__Your instructions__.
Please give only the number of lines in the listing below that contain "from".

__Provided data__.
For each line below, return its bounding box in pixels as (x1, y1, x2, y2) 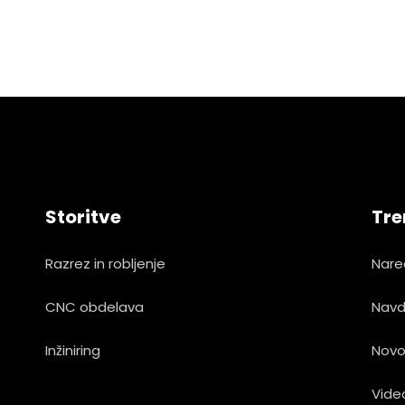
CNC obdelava (45, 297, 144, 316)
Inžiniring (45, 340, 100, 360)
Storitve (45, 203, 121, 230)
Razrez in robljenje (45, 253, 165, 273)
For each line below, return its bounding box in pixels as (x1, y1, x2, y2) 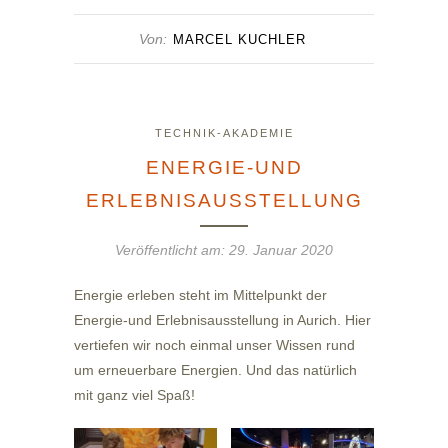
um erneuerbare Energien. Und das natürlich (74, 361, 357, 378)
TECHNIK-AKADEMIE (154, 126, 294, 139)
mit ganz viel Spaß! (74, 386, 195, 403)
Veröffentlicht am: (115, 241, 229, 258)
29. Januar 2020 (229, 241, 333, 258)
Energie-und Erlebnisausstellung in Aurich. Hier (74, 311, 371, 328)
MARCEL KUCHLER (172, 31, 306, 47)
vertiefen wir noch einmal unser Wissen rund (74, 336, 355, 353)
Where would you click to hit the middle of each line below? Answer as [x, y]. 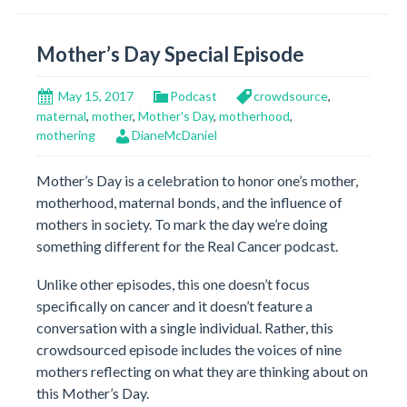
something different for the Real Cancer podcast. [187, 245]
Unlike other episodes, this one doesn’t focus [173, 283]
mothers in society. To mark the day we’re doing [182, 223]
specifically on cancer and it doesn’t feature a [174, 305]
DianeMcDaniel [174, 135]
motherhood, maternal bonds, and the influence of [189, 202]
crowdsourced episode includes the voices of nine [189, 349]
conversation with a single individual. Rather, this [185, 327]
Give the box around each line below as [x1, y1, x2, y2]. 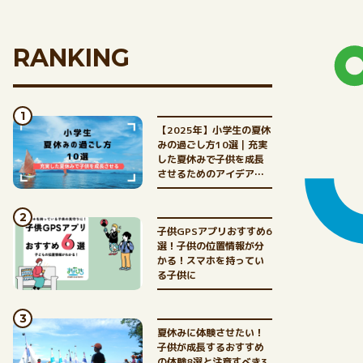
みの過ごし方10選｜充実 [157, 138, 267, 152]
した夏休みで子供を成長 [157, 152, 264, 166]
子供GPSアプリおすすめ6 [157, 224, 272, 238]
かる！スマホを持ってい [157, 254, 264, 267]
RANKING [13, 43, 130, 73]
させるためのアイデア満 [157, 167, 264, 181]
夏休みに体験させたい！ [157, 326, 264, 340]
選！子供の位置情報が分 [157, 239, 264, 253]
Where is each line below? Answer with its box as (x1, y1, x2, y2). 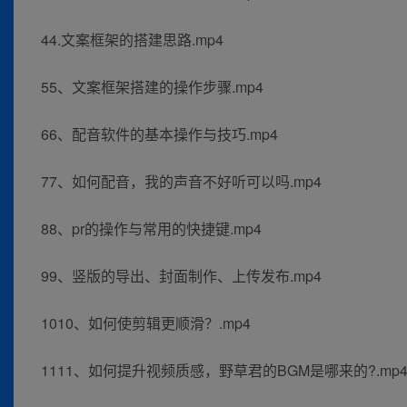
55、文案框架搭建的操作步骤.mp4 (41, 76, 263, 98)
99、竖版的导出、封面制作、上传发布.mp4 (41, 265, 322, 287)
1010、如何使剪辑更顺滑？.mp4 (41, 313, 251, 334)
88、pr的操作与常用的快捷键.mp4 (41, 218, 262, 240)
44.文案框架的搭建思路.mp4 (41, 29, 223, 51)
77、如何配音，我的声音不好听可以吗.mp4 (41, 171, 322, 193)
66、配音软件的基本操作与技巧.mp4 (41, 124, 278, 145)
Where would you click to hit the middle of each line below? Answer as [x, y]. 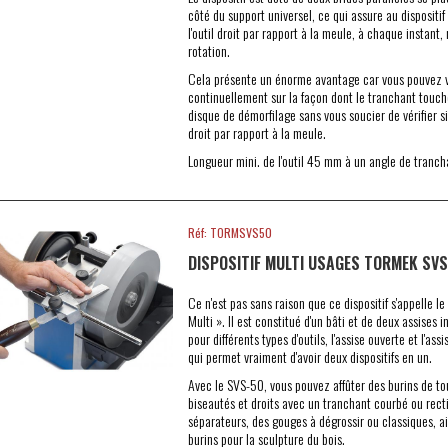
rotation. [208, 50]
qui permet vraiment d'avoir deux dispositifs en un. [309, 356]
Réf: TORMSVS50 [229, 232]
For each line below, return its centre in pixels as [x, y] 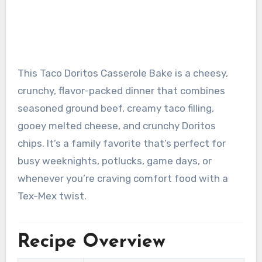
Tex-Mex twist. [52, 196]
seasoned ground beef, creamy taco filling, [116, 108]
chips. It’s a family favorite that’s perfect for [121, 144]
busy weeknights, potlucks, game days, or [114, 161]
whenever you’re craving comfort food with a [123, 179]
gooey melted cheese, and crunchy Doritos [116, 126]
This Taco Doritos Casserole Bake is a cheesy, [20, 73]
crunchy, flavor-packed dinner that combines [121, 91]
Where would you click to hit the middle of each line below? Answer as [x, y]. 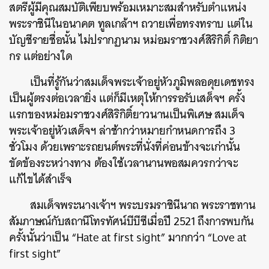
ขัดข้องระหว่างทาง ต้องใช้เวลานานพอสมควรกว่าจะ [124, 163]
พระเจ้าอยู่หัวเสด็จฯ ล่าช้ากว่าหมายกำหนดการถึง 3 [122, 130]
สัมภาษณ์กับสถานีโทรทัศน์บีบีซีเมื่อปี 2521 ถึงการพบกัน [131, 221]
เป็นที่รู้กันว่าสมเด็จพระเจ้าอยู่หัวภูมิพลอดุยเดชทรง [143, 82]
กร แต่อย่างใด [41, 56]
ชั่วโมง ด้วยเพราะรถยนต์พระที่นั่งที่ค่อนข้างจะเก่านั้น [125, 147]
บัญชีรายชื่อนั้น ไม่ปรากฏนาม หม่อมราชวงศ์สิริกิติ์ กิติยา [134, 40]
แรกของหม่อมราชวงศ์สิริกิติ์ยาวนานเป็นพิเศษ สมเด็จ [127, 114]
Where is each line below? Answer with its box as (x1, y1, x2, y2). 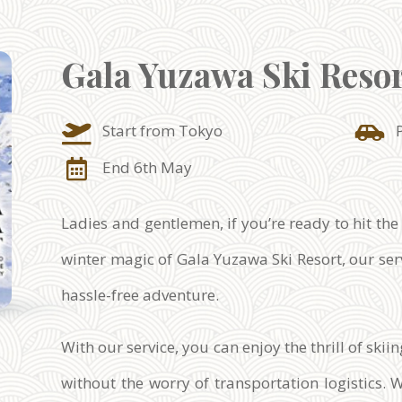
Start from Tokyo (102, 120, 223, 142)
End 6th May (102, 156, 193, 178)
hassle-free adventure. (61, 284, 220, 306)
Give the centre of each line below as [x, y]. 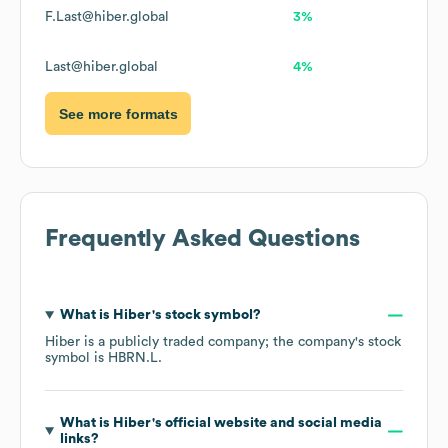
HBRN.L [133, 358]
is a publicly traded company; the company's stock [240, 342]
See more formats [118, 113]
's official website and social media [266, 423]
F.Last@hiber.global [107, 17]
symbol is [76, 358]
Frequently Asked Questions [202, 239]
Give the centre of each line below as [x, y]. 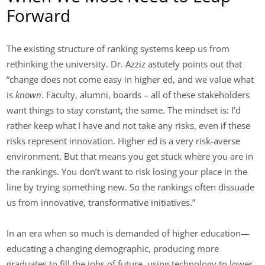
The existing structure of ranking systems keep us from [118, 48]
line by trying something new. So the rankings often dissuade [131, 187]
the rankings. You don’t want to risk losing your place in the [127, 171]
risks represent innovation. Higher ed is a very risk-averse [124, 140]
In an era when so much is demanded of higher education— [128, 233]
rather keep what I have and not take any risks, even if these [129, 125]
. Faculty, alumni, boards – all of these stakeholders [146, 94]
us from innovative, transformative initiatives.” [101, 202]
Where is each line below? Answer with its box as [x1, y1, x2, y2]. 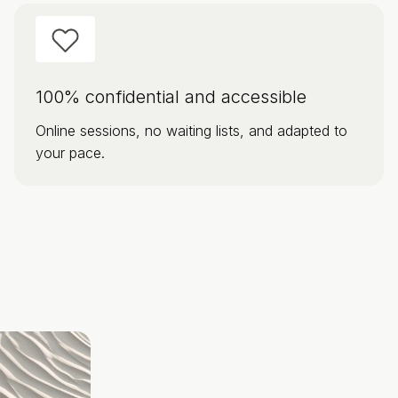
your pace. [36, 143, 105, 162]
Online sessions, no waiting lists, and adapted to [36, 121, 347, 139]
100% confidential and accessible [36, 85, 306, 107]
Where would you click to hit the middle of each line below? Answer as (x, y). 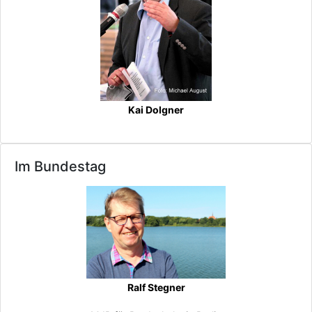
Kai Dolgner (156, 110)
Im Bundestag (60, 166)
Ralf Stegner (156, 287)
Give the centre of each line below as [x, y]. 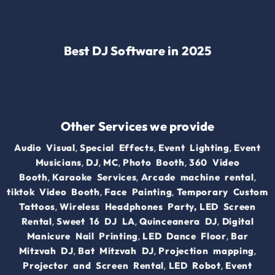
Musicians [58, 163]
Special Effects [117, 148]
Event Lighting [194, 148]
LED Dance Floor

__Solution to this problem__.
3